Differentiate wrt x: 2x/a^2+2ydy/dx/b^2=0. Therefore dy/dx=-(x/a^2)(b^2/y)=-xb^2/ya^2.
The equation of the tangent is given by y=mx+c where m=-Xb^2/Ya^2 at the point (X,Y) where the tangent line intercepts each axis equidistant from the origin. Since x^2/a^2+y^2/b^2=1 we can find Y when x=X: Y^2=b^2(1-X^2/a^2), so Y=bsqrt(1-X^2/a^2). In the equation y=mx+c, the y intercept is c (when x=0) and the x intercept is -c/m. These are equal when c=-c/m, so, if c not zero, m=-1, and -Xb^2/Ya^2=-1, Xb^2=Ya^2=absqrt(a^2-X^2), that is, Xb=asqrt(a^2-X^2); X^2b^2=a^2(a^2-X^2)=a^4-a^2X^2, so X^2=a^4/(a^2+b^2) and X=a^2/sqrt(a^2+b^2). Y=bsqrt(1-a^2/(a^2+b^2))=bsqrt(b^2/(a^2+b^2))=b^2/sqrt(a^2+b^2).
The point (X,Y) is therefore (a^2/sqrt(a^2+b^2),b^2/sqrt(a^2+b^2)).

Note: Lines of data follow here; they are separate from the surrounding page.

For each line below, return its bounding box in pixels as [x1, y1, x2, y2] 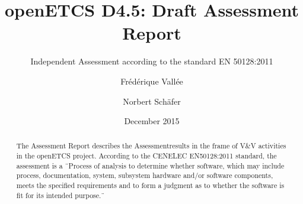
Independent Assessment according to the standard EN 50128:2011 [30, 55, 273, 67]
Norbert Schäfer [123, 95, 181, 107]
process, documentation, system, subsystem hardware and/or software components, [16, 170, 273, 180]
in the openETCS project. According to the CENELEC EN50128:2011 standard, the [16, 151, 277, 161]
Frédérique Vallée [120, 75, 183, 87]
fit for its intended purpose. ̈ [16, 190, 105, 200]
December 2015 [124, 115, 180, 127]
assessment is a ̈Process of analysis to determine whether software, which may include [16, 160, 285, 170]
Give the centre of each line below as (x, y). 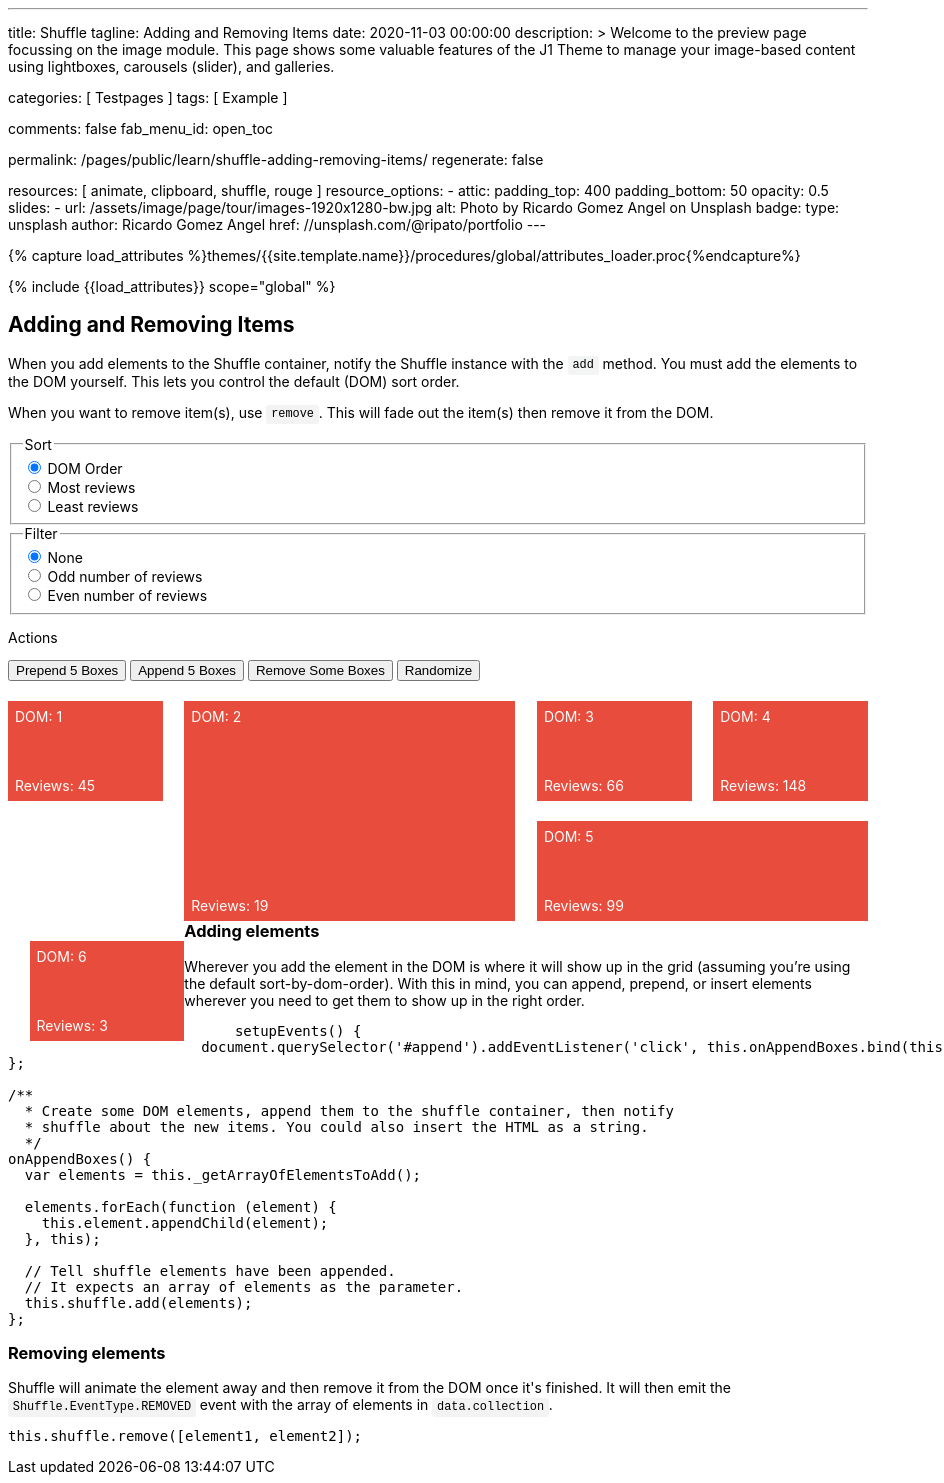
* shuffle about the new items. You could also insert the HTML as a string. (336, 1126)
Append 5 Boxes (187, 671)
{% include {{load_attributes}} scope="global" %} (172, 286)
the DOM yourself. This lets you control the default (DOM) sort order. (234, 381)
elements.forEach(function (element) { (180, 1206)
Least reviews (93, 506)
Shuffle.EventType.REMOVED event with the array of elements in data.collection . (282, 1405)
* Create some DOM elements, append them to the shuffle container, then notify (349, 1110)
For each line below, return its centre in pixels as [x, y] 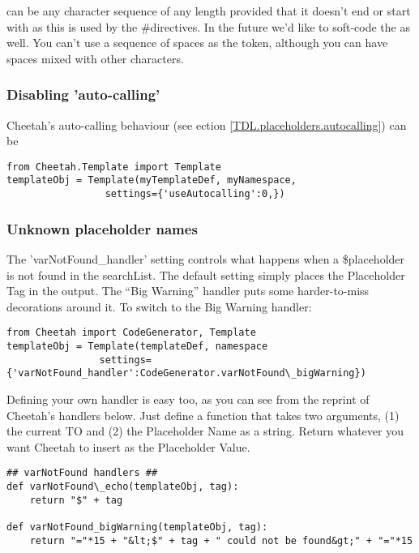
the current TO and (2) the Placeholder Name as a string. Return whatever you [205, 431]
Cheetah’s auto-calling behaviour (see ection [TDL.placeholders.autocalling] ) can [207, 124]
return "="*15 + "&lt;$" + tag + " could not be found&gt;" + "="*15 [221, 540]
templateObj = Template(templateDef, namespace [137, 346]
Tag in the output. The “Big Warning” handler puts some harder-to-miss [188, 291]
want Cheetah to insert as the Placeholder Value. [128, 446]
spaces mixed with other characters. [95, 58]
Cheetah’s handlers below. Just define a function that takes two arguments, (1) [203, 415]
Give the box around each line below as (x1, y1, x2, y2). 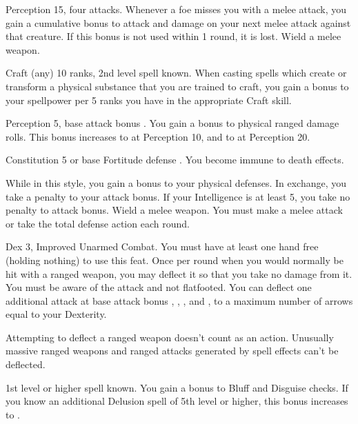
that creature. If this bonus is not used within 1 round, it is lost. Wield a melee (6, 29, 341, 43)
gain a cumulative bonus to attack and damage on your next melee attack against (6, 15, 351, 30)
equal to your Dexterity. (6, 307, 107, 321)
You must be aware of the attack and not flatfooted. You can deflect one (6, 280, 312, 294)
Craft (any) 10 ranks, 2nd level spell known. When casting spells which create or (6, 65, 347, 80)
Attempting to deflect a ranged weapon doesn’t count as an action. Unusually (6, 330, 334, 344)
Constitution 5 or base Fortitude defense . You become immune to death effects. (6, 152, 344, 167)
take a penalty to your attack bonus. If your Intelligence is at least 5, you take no (6, 189, 350, 203)
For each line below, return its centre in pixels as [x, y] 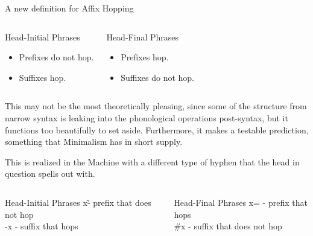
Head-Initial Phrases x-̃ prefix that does [78, 202]
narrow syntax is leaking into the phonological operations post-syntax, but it [147, 117]
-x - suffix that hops [42, 226]
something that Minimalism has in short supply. [94, 142]
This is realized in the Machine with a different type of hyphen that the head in [152, 161]
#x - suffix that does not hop [228, 226]
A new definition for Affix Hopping [69, 8]
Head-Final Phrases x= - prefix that [241, 202]
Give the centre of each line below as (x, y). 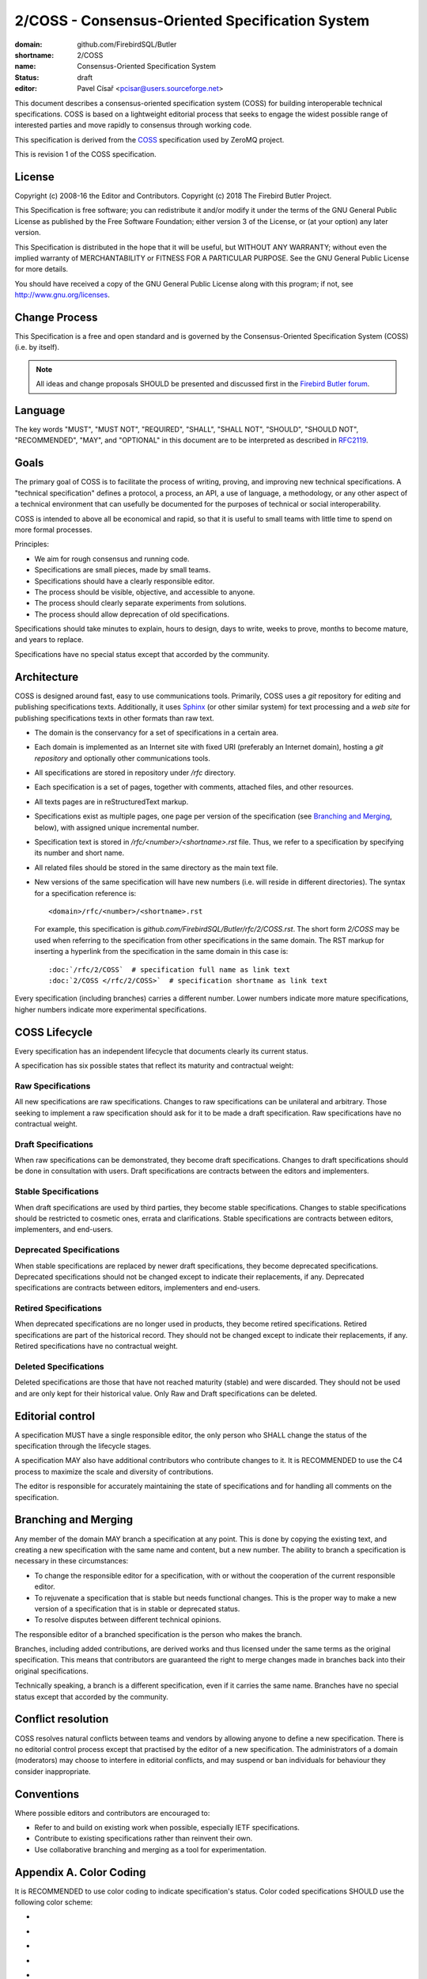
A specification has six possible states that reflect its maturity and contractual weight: (154, 1065)
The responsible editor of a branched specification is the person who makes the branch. (159, 1634)
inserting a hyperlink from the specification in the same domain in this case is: (161, 952)
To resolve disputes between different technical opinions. (128, 1620)
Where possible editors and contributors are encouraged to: (112, 1813)
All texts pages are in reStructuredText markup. (111, 801)
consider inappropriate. (53, 1771)
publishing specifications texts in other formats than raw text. (115, 718)
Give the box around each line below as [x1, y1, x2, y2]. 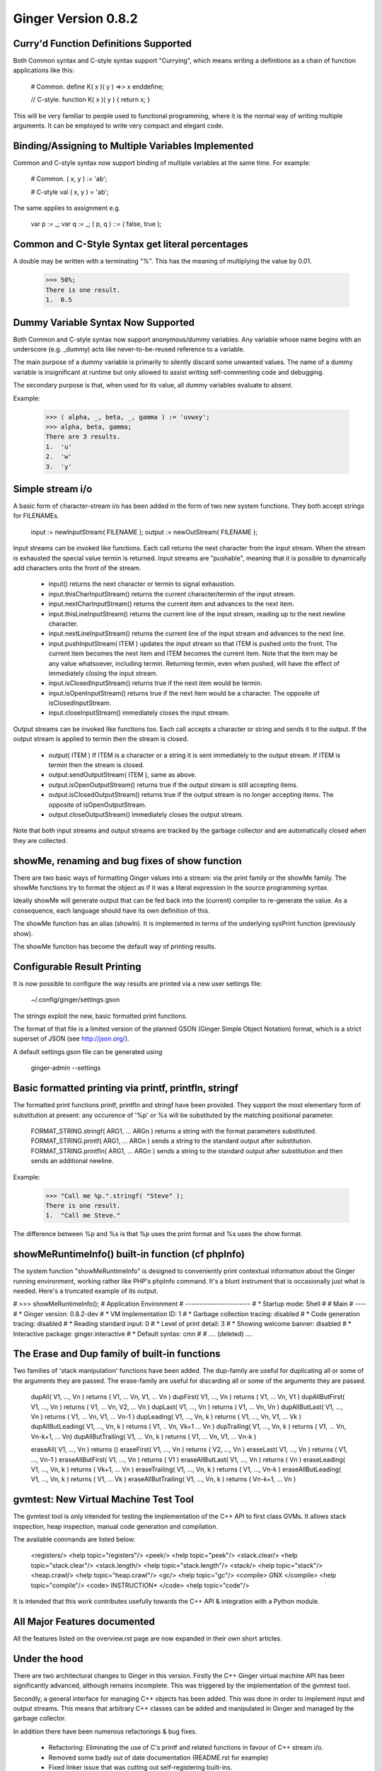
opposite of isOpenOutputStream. [48, 800, 147, 809]
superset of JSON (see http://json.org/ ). [13, 1034, 130, 1043]
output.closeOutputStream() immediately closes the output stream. [48, 810, 243, 818]
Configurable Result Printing [13, 961, 141, 973]
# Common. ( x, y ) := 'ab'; [30, 174, 108, 183]
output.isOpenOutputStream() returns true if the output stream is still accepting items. [48, 780, 299, 789]
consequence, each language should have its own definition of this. [13, 906, 210, 915]
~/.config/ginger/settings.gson [30, 995, 120, 1004]
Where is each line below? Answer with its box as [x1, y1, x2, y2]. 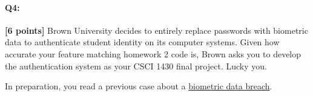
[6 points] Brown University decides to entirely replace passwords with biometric [5, 24, 308, 36]
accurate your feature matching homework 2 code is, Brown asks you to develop [5, 47, 301, 60]
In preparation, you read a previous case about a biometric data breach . [5, 80, 272, 92]
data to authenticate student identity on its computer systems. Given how [5, 36, 280, 48]
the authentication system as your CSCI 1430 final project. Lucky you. [5, 59, 267, 72]
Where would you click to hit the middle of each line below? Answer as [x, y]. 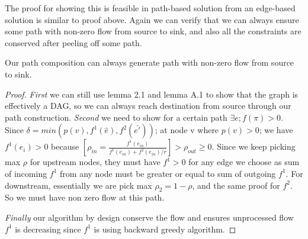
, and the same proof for [236, 185]
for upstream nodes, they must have [95, 162]
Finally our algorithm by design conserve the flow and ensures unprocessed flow [149, 217]
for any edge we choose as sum [244, 162]
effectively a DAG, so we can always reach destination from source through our [148, 106]
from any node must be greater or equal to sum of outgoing [168, 173]
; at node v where [187, 130]
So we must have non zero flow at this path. [85, 197]
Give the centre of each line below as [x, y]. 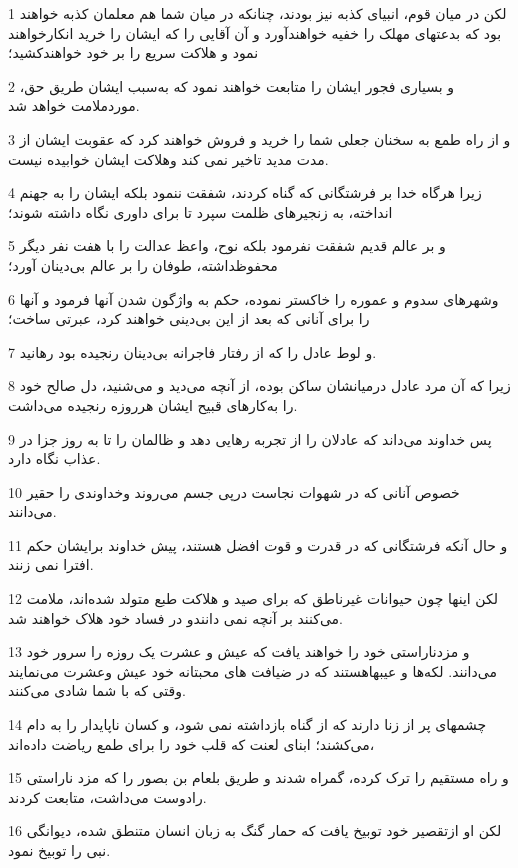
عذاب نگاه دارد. [54, 458]
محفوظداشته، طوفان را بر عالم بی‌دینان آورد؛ [143, 264]
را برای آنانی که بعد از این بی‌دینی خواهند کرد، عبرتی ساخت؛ [189, 318]
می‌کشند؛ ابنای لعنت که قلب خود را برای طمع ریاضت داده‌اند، [191, 743]
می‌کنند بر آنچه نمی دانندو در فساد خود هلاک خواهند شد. [175, 617]
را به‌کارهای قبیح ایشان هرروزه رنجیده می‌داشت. [153, 404]
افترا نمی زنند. [51, 564]
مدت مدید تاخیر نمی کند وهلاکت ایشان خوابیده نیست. [168, 158]
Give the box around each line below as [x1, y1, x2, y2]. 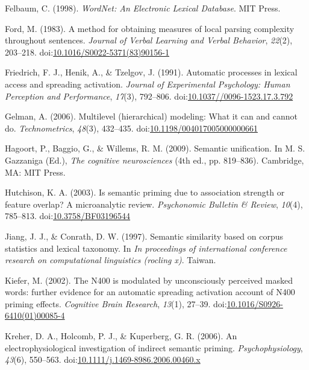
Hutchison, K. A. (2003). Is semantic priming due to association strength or [5, 186, 285, 199]
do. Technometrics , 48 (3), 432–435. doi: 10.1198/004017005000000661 [5, 121, 258, 134]
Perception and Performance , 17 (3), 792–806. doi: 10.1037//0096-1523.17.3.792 [5, 89, 293, 102]
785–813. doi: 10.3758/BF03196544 [5, 209, 131, 222]
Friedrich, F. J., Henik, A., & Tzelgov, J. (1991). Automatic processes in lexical [5, 66, 298, 78]
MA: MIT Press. [5, 165, 66, 178]
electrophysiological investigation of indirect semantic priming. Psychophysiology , [5, 341, 303, 354]
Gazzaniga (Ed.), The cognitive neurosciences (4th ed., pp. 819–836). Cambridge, [5, 153, 304, 166]
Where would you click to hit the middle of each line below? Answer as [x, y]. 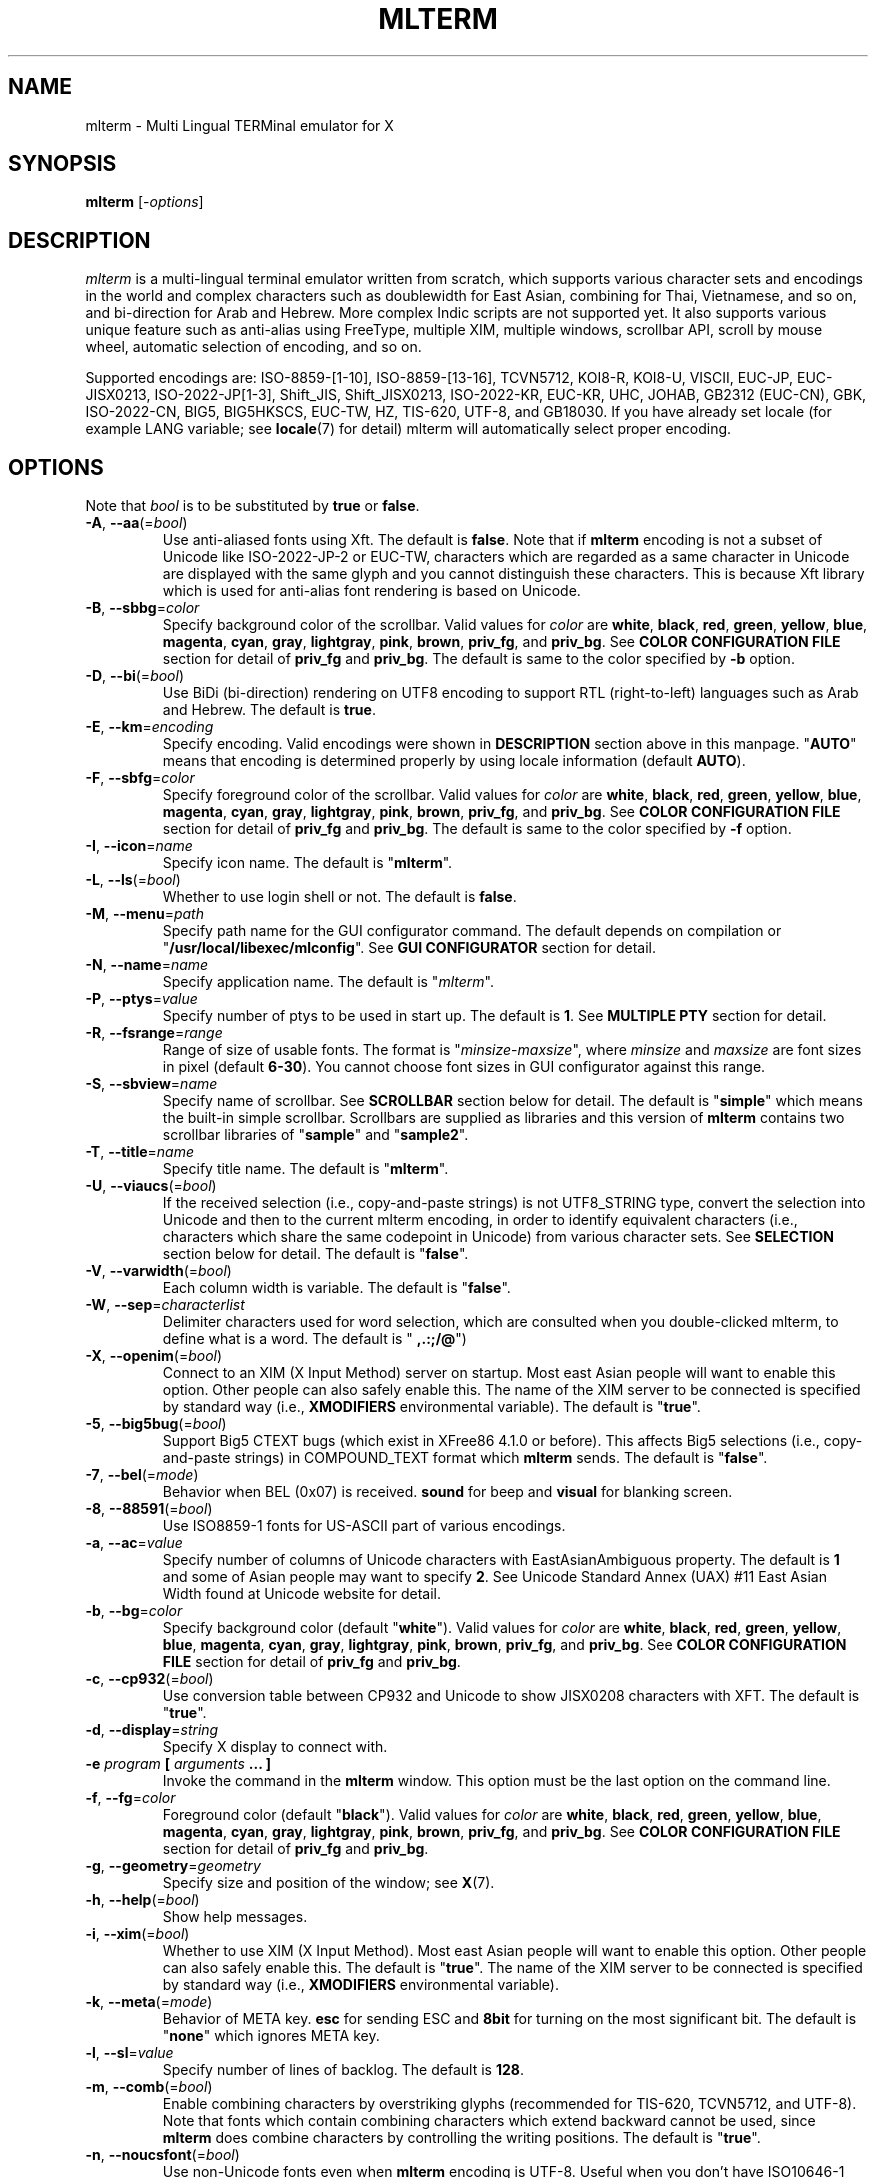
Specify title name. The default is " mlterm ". [305, 1169]
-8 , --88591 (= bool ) [149, 1509]
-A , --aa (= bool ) [136, 523]
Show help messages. [235, 1917]
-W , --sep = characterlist [165, 1305]
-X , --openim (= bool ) [154, 1356]
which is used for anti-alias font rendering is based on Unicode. [371, 591]
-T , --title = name [139, 1152]
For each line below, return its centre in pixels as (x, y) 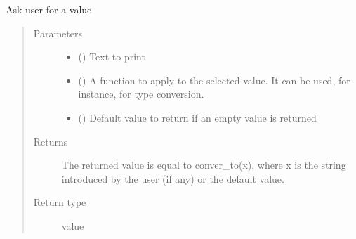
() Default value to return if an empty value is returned (197, 117)
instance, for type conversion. (141, 94)
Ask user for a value (49, 9)
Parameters (58, 33)
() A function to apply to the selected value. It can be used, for (214, 80)
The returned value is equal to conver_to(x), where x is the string (204, 165)
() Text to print (112, 57)
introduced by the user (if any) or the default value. (173, 178)
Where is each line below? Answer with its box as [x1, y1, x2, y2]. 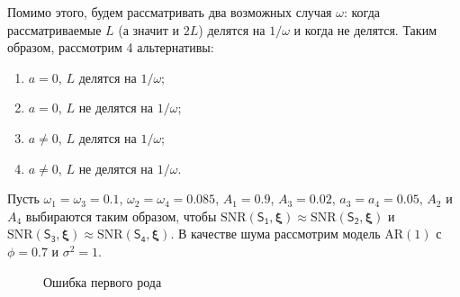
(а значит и [118, 20, 180, 39]
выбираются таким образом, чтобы [25, 206, 217, 225]
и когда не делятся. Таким [293, 20, 437, 39]
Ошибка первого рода [43, 272, 162, 291]
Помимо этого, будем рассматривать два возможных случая [7, 3, 332, 21]
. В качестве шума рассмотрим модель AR [170, 224, 404, 243]
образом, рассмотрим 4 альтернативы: [7, 38, 214, 57]
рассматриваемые [7, 20, 102, 39]
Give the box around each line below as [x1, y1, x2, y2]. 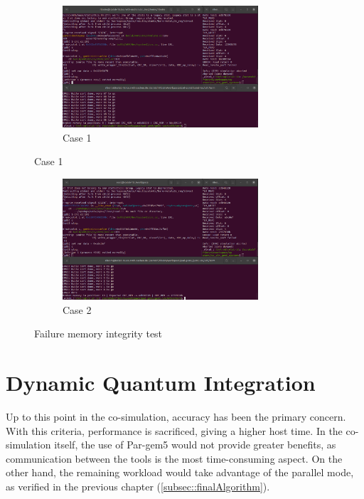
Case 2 [63, 302, 92, 317]
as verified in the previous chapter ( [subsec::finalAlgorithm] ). [6, 478, 270, 493]
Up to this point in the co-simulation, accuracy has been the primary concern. [6, 409, 346, 424]
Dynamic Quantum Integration [6, 368, 316, 397]
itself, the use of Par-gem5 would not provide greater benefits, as [54, 437, 336, 452]
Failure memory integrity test [34, 326, 163, 341]
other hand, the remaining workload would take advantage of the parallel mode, [6, 465, 354, 480]
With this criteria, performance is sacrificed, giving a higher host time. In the [6, 423, 343, 438]
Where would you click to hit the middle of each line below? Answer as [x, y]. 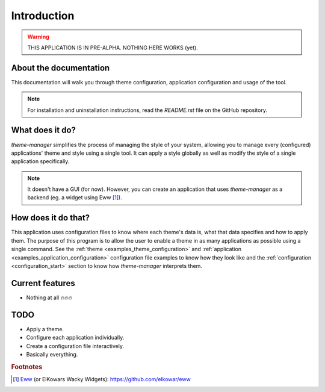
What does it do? [44, 130]
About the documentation [60, 68]
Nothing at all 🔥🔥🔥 [49, 297]
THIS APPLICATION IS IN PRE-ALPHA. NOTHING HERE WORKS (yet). [113, 48]
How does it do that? [51, 218]
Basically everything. [52, 354]
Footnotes [27, 367]
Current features [43, 283]
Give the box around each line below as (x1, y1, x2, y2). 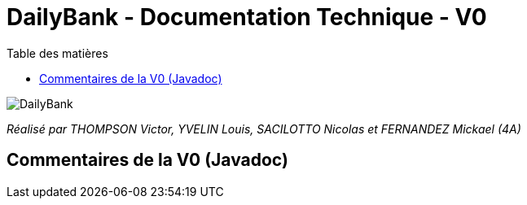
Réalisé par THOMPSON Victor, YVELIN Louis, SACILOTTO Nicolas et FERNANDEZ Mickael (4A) (7, 121, 521, 136)
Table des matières (7, 46, 108, 60)
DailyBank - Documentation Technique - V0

[c=0 in the equation c=-c/m is not a solution, because the curve is an ellipse when a and b have non-zero values. The line y=mx (both intercepts are zero) passes through the origin (0,0) which cannot be the tangent line for any point on the ellipse.]